El «ironista melancólico»

Los politólogos están de moda y han dado esperanzas laborales a cientos de jóvenes estudiantes de Políticas, que nunca destacó por su demanda laboral. Tertulianos, columnistas, conferenciantes… en cada esquina hay un politólogo, prescribiendo y juzgando la realidad, ofreciendo sentencias que, en la mayoría de los casos, carecen de los donaires mairenianos. Son la beautiful people de las Ciencias Sociales. Sin embargo, como suele suceder, no todos han logrado alcanzar el púlpito; los hay incluso que parecen empeñados en ni siquiera acercarse al oropel del reconocimiento, en ni tocar una de esas pizarras que ahora tan presentes están en las tertulias televisivas. Uno de estos parece ser Manuel Arias Maldonado (Málaga, 1974), profesor de Ciencia Política en la Universidad de su ciudad natal.
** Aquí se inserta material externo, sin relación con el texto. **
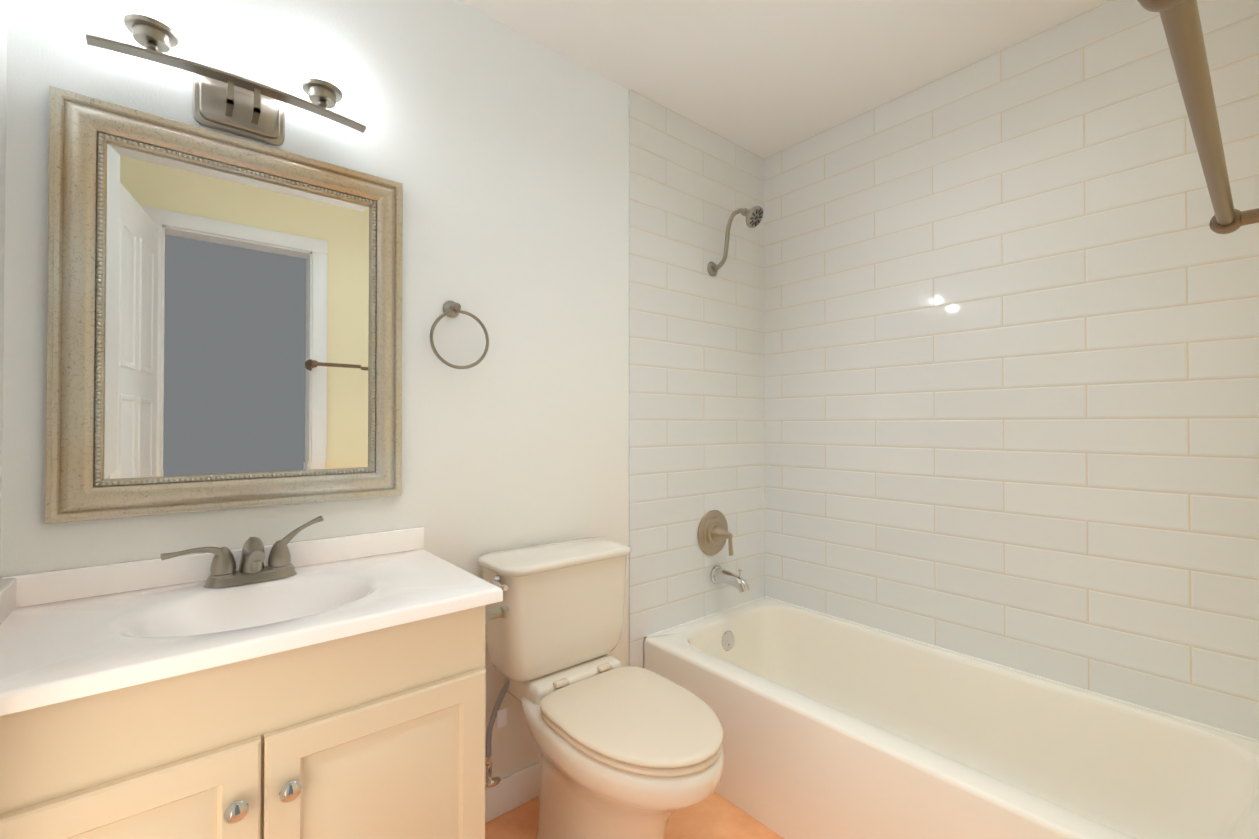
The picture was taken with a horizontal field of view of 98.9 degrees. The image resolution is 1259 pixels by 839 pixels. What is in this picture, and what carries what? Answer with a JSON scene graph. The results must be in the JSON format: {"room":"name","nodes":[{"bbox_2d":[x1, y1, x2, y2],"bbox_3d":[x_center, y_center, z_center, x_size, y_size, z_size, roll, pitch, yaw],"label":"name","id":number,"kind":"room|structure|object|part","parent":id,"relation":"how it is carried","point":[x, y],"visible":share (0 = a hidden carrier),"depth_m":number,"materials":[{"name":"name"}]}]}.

Por esos procesos en apariencia inocuos que la extremada mediatización del foro, sucede que la renqueante opinión pública española está copada por un ramillete de nombres -casi todos, “expertos” en algo- que van de un lado a otro, de un plató a otro, tal que aquella que en la bilbainada iba desde Santurce a Bilbao: “por toda la orilla, con la falda remangada, luciendo la pantorrilla”. Un catálogo de nombres ciertamente escaso y repetitivo hasta el bostezo. Es una ilusión pensar que en nuestro país hay eso que llaman opinión pública; son tan pocas las ideas que se ponen en liza, tan recortaditos los argumentos y, sobre todo, tan iguales todos ellos, que es imposible que algo tan esencial para las democracias germine bien. Pero existe otro circuito más allá de las matinales tertulias. Revista de Libros, Letras Libres, Nueva Revista, Cuadernos de Pensamiento Político y unas cuantas publicaciones más que conforman lo más punk del debate político español. Y Arias Maldonado destaca entre ellos, incorporado al debate público sin buenismos ni la subyugación a la corrección política. Su último libro, La democracia sentimental (Página Indómita, 2016) es prueba de ello. En él se entremezclan la confrontación intelectual con la realidad, diseccionándola pulcra y rigurosamente, con la apostura del neurocirujano.

Más de 400 páginas le sirven a Arias para poner frente por frente al lector con la realidad del sistema liberal. Como doctrina política, el liberalismo, nacido con la impronta de la suma legitimidad del raciocinio en el devenir político, carga sus tintas en una mínima presencia del Estado, lo que significa, indefectiblemente, acentuar la responsabilidad personal. Sin embargo, de un tiempo a hoy, con una íntima ligazón a la multiplicación de los canales de comuniación, el sistema liberal se ha visto imbuido de unas inercias telenoveleras, primando sobre un análisis racional de la realidad, el visceral; ascendiendo sobre todo lo demás, la exacerbación sentimental. Sucede que es más fácil engancharse al sentimiento que a la razón; el primero es de más fácil digestión que la segunda y, además, casi siempre acaba volcando culpas en entidades indefenidas – establisment, poderosos, ricos… la casta, en definitiva-, de resultas de lo cual, toda responsabilidad propia acaba quedando enajenada.

En este ordenamiento desordenado de las cosas, el liberalismo parece quedar fuera por su propia naturaleza racional, aunque en muchas de las páginas del libro, la prosa de Maldonado repica al contrario, desplegando una fuerza discursiva -mezcla de claridad y elegante vehemencia- que nos deglute deliciosamente la densidad de muchas de sus páginas. Ante esa situación en la que el liberalismo se encuentra, de encrucijada, de espada y pared, Maldonado propone una figura que bien habría merecido la atención de los medios de comunicación masivos: el ironista melancólico, que por racional, no acaba en el angustioso solipsismo, sino asumiendo el medio ambiente intelectual en el que vive, interferido por la sentimentalidad y lo aborda. Este ironista es la personificación de la propuesta de Maldonado: un nuevo diálogo entre la razón y las emociones, sin que la primera se pliegue cobardemente a la segunda, para que ésta no soberanee sobre los afectos tan dictatorialmente que acabe generando categorías y nociones que diluyan, cuando no destruyan, el concepto de ciudadanía, paradigma clásico y efectivo de la convivencia.